**WORK ITEM:**
Print this span of the material below exactly: the line with "layout : page (30, 15)", the line with "minimal bash +", and every line between them, but nothing else.

━━━

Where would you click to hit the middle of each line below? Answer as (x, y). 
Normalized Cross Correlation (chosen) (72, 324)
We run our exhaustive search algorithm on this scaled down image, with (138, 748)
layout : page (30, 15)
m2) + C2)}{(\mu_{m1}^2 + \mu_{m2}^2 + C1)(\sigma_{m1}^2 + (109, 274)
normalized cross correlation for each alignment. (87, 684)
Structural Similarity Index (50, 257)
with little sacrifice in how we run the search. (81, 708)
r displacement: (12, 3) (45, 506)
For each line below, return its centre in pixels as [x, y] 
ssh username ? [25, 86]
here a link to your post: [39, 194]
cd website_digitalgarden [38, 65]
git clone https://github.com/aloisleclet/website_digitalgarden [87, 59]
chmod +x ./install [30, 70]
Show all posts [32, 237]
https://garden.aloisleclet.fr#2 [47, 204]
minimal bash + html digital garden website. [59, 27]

━━━

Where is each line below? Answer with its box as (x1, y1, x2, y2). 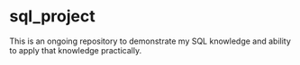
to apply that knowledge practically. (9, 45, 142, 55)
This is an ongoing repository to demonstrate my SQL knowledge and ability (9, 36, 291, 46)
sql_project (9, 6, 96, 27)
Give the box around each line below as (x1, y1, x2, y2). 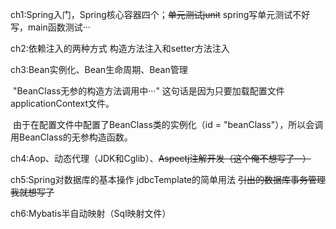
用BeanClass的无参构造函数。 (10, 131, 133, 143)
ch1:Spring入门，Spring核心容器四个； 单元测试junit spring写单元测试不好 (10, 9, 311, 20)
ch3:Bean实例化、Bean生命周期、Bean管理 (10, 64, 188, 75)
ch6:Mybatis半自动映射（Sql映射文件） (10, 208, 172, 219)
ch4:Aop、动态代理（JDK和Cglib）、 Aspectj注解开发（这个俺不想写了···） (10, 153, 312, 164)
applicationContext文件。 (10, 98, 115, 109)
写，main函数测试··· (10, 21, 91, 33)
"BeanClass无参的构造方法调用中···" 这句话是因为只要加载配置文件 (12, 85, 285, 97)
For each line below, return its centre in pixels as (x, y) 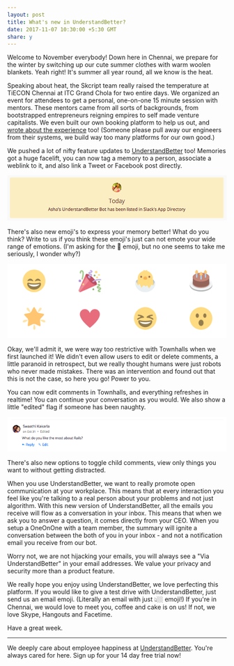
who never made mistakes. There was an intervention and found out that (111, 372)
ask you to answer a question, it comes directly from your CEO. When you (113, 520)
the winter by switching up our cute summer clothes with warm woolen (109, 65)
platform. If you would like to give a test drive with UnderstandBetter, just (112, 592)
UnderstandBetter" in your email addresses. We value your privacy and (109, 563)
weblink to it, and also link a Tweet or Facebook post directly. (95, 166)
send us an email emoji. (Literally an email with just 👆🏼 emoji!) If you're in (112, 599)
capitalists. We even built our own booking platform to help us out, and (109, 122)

━━━

**WRITTEN SOLUTION:**
layout : page (30, 15)
m2) + C2)}{(\mu_{m1}^2 + \mu_{m2}^2 + C1)(\sigma_{m1}^2 + (109, 274)
normalized cross correlation for each alignment. (87, 684)
Structural Similarity Index (50, 257)
with little sacrifice in how we run the search. (81, 708)
r displacement: (12, 3) (45, 506)
For each line below, return its centre in pixels as [x, y] 
ssh username ? [25, 86]
here a link to your post: [39, 194]
cd website_digitalgarden [38, 65]
git clone https://github.com/aloisleclet/website_digitalgarden [87, 59]
chmod +x ./install [30, 70]
Show all posts [32, 237]
https://garden.aloisleclet.fr#2 [47, 204]
minimal bash + html digital garden website. [59, 27]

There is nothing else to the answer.